Así las cosas, los medios y recursos judiciales ordinarios, siguen siendo preferenciales, y a ellos deben recurrir las personas para solicitar la protección de sus derechos. La acción de tutela es un mecanismo subsidiario frente a los demás modos de defensa judicial y su objetivo no es desplazarlos, sino que se convierte en el último recurso para obtener la protección efectiva de los derechos fundamentales, en la medida en que el ordenamiento jurídico no le ofrece al afectado otro medio de defensa judicial.

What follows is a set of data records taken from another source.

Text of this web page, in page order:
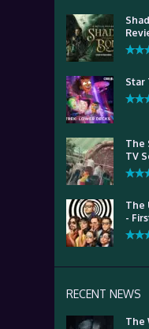
Star
The
TV
The
-
RECENT NEWS
The
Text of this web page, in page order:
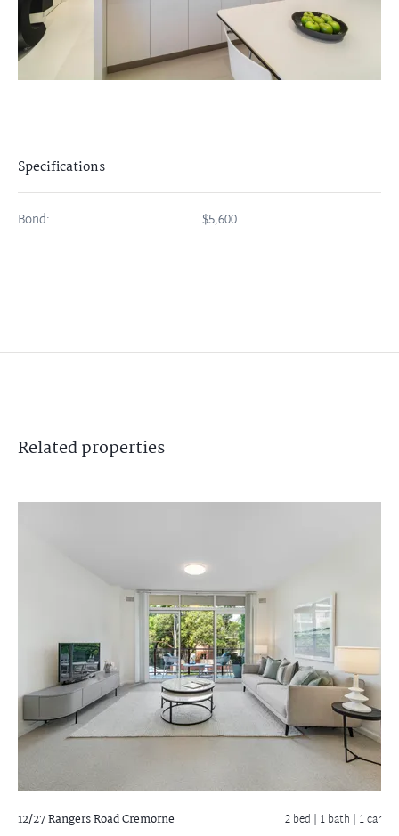
Specifications
Bond: $5,600
Relatedproperties
12/27 Rangers RoadCremorne 2 bed | 1 bath | 1 car
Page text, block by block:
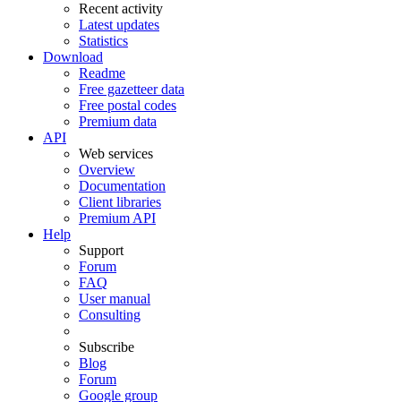
Recent activity
Latest updates
Statistics
Download
Readme
Free gazetteer data
Free postal codes
Premium data
API
Web services
Overview
Documentation
Client libraries
Premium API
Help
Support
Forum
FAQ
User manual
Consulting
Subscribe
Blog
Forum
Google group
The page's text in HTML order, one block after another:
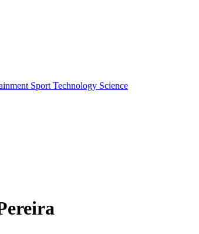
Sport Technology Science
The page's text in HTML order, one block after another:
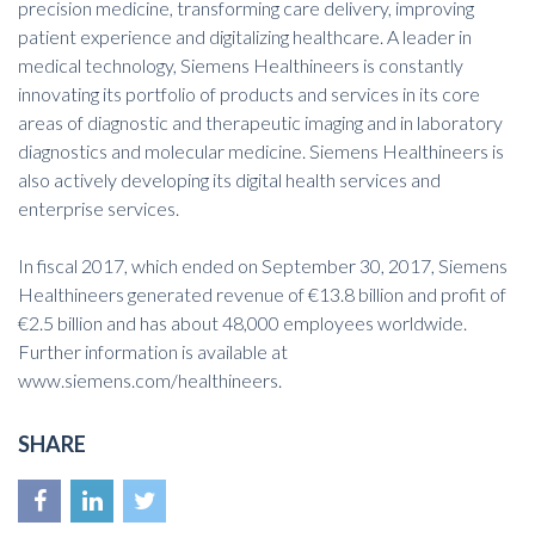
precision medicine, transforming care delivery, improving
patient experience and digitalizing healthcare. A leader in
medical technology, Siemens Healthineers is constantly
innovating its portfolio of products and services in its core
areas of diagnostic and therapeutic imaging and in laboratory
diagnostics and molecular medicine. Siemens Healthineers is
also actively developing its digital health services and
enterprise services.
In fiscal 2017, which ended on September 30, 2017, Siemens
Healthineers generated revenue of €13.8 billion and profit of
€2.5 billion and has about 48,000 employees worldwide.
Further information is available at
www.siemens.com/healthineers.
SHARE
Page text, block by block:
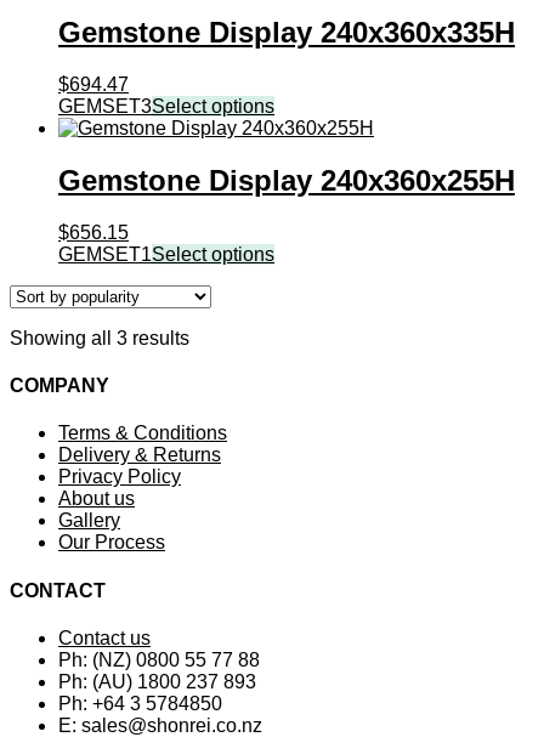
Gemstone Display 240x360x335H
$694.47
GEMSET3Select options
Gemstone Display 240x360x255H
$656.15
GEMSET1Select options
Showing all 3 resultsSorted
COMPANY
Terms & Conditions
Delivery & Returns
Privacy Policy
About us
Gallery
Our Process
CONTACT
Contact us
Ph: (NZ) 0800 55 77 88
Ph: (AU) 1800 237 893
Ph: +64 3 5784850
E: sales@shonrei.co.nz
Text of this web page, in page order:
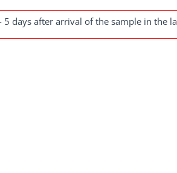
5 days after arrival of the sample in the
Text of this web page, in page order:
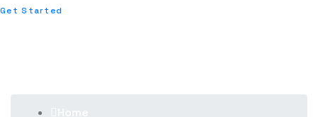
Get Started

En este asunto, como lo anotó la Sala de Casación Civil de la Corte, es claro que la acción de tutela resulta improcedente teniendo en cuenta que la accionante no utilizó los recursos y mecanismos ordinarios que la ley les concede para hacer valer sus derechos dentro del respectivo proceso y no la acción constitucional, pues precisamente el numeral 1º del artículo 6º del Decreto 2591 de 1991 consagra, como causal de su improcedencia, la existencia de otros recursos o medios de defensa judiciales, razón por la cual se negó el amparo y no porque con ello se avale un acto ilegal como lo sostienen el recurrente.

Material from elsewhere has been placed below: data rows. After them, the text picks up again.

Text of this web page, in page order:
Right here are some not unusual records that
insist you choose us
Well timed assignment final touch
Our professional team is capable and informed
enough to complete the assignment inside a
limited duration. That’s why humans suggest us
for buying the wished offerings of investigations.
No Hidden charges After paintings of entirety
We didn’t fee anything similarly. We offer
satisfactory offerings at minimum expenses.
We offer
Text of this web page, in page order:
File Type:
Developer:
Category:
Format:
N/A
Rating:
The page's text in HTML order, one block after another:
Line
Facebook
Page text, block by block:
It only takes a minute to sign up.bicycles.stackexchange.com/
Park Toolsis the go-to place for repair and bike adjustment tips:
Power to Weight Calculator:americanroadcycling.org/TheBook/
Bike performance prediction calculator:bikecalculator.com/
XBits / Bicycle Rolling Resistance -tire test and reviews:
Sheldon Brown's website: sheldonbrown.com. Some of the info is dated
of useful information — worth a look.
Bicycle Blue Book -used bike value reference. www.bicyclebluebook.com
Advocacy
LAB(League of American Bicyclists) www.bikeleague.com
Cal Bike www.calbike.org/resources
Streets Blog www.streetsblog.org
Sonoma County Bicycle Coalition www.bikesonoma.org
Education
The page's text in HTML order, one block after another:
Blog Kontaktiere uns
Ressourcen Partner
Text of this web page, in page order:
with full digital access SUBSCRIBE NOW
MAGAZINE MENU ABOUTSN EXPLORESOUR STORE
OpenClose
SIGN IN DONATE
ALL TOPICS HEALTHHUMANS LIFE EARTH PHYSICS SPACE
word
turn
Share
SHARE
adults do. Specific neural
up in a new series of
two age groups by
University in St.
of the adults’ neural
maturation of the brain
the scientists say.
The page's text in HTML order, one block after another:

En consideración a lo anterior, resulta improcedente el amparo constitucional y en consecuencia, se confirmará lo dispuesto en el fallo objeto de la impugnación. En mérito de lo expuesto, la Corte Suprema de Justicia, Sala de Casación Laboral, administrando justicia en nombre de la República y por autoridad de la Ley,
RESUELVE
PRIMERO. - CONFIRMAR el fallo de tutela impugnado, de fecha y procedencia precitadas. SEGUNDO.- NOTIFICAR esta decisión a los interesados en la forma prevista por el artículo 30 del Decreto 2591 de 1991. TERCERO.- Enviar el expediente a la Corte Constitucional para su eventual revisión. CÓPIESE,
NOTIFÍQUESE Y CÚMPLASE ELSY DEL PILAR CUELLO CALDERÓN GUSTAVO JOSÉ GNECCO MENDOZA EDUARDO LÓPEZ VILLEGAS LUIS JAVIER OSORIO LÓPEZ FRANCISCO JAVIER RICAURTE GÓMEZ CAMILO TARQUINO GALLEGO ACLARACIÓN DE VOTO DEL MAGISTRADO GUSTAVO JOSÉ GNECCO MENDOZA Aunque comparto la decisión adoptada, debo aclarar que en mi opinión la acción de tutela no procede contra providencias judiciales, en virtud de los principios de autonomía e independencia de los jueces, columna vertebral de todo Estado de Derecho, tal como durante mucho tiempo y de manera pacífica y reiterada lo consideró esta Sala de la Corte Suprema de Justicia, con apoyo en varios argumentos jurídicos sólidos que mantienen plena vigencia. Para no abundar en esas serias razones, suficientemente conocidas y que ahora no son compartidas por la mayoría, estimo suficiente remitirme a lo que argumentó la Sala en fallo del 29 de octubre de 1998: “Conforme lo ha dicho en múltiples ocasiones esta Sala de la Corte Suprema de Justicia, la declaración de inconstitucionalidad de los artículos 11, 12 y 40 del Decreto 2591 de 1991, en los cuales se permitía el ejercicio de la acción de tutela contra providencias judiciales, retiró de nuestro ordenamiento jurídico el único aparente fundamento que existía para la procedencia de dicha acción contra cualquier providencia que en desarrollo de un proceso o actuación judicial se profiera.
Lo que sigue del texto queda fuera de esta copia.